Entre los imanes para la cámara se contarán también seguramente las obras de Tomás García, que apela a los espejos y la realidad aumentada, y la de Gonzalo Arbutti, una invitación a arrojar "abrojos" de madera. Es probable que, gracias a la aplicación Boomerang, los usuarios de Instagram los vean rebotar en un loop infinito.
"Nosotros creamos espacios que demandan interacción para generar sentido. Cada uno le da el uso que quiera", dice Fernández Sanz, partidario del "arte como construcción grupal y la obra como escenario". Para esta convocatoria adaptó un proyecto concebido en 2016, que funcionaba bien con la propuesta.
Su laberinto de espejos evoca los trompe-l’œil de Leandro Erlich, maestro de la ilusión y pionero del efecto viral. Levante la mano quien haya podido contener el impulso de sacarse una foto con su célebre Edificio, instalación concebida en 2004 para el evento parisino Nuit Blanche, y recreada en la Usina del Arte en 2012. Difícil resistirse al juego de hacerles creer a nuestros seguidores que somos capaces de desafiar la gravedad y trepar por una fachada, o que estamos cayendo de un balcón en ese mismo instante.

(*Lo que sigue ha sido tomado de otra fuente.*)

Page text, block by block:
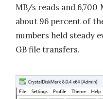
MB/s reads and 6,700
about 96 percent of
numbers held steady
GB file transfers.
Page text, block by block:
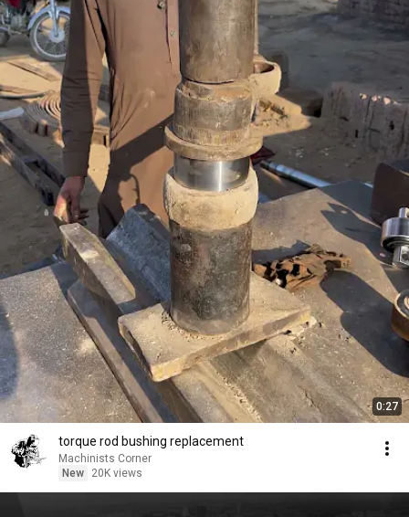
0:27
torque rod bushing replacement
Machinists Corner
New
20K views
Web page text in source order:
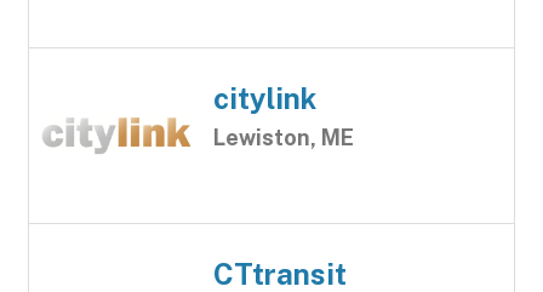
citylink
Lewiston, ME
CTtransit
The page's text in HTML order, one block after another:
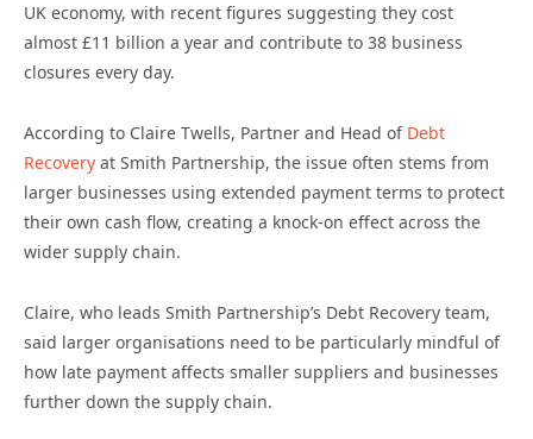
UK economy, with recent figures suggesting they cost
almost £11 billion a year and contribute to 38 business
closures every day.
According to Claire Twells, Partner and Head of Debt
Recovery at Smith Partnership, the issue often stems from
larger businesses using extended payment terms to protect
their own cash flow, creating a knock-on effect across the
wider supply chain.
Claire, who leads Smith Partnership’s Debt Recovery team,
said larger organisations need to be particularly mindful of
how late payment affects smaller suppliers and businesses
further down the supply chain.
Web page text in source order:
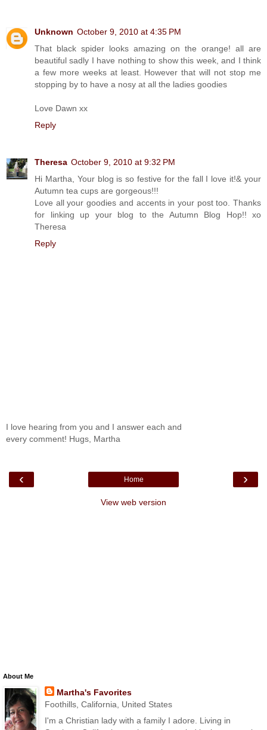
Unknown October 9, 2010 at 4:35 PM
That black spider looks amazing on the orange! all are
beautiful sadly I have nothing to show this week, and I think
a few more weeks at least. However that will not stop me
stopping by to have a nosy at all the ladies goodies
Love Dawn xx
Reply
Theresa October 9, 2010 at 9:32 PM
Hi Martha, Your blog is so festive for the fall I love it!& your
Autumn tea cups are gorgeous!!!
Love all your goodies and accents in your post too. Thanks
for linking up your blog to the Autumn Blog Hop!! xo
Theresa
Reply
I love hearing from you and I answer each and
every comment! Hugs, Martha
‹ ›
Home
View web version
About Me
Martha's Favorites
Foothills, California, United States
I'm a Christian lady with a family I adore. Living in
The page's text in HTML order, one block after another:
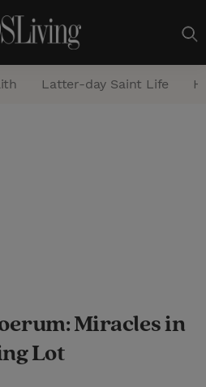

"Cuando hice la pileta no existían las redes sociales", recuerda Erlich en diálogo con LA NACION, al referirse a la obra creada en 1999 con la que representó al país dos años después en la Bienal de Venecia. Según él, no las usa ni las tuvo en cuenta cuando simuló en 2015 quitarle la punta al Obelisco para "trasladarlo" al Malba , lo que activó de inmediato el pánico colectivo. Y si bien asegura que su fuerza centrífuga no suele influir sobre el proceso creativo, reconoce ser "consciente del fenómeno" y tenerlas en cuenta en algunos proyectos. "En el nudo de Le Bon Marché, sin dudas", señala sobre la instalación con la que "ató" este año las escaleras mecánicas de la cadena de almacenes. La repercusión internacional de la obra demostró, una vez más, que una imagen vale más que mil palabras.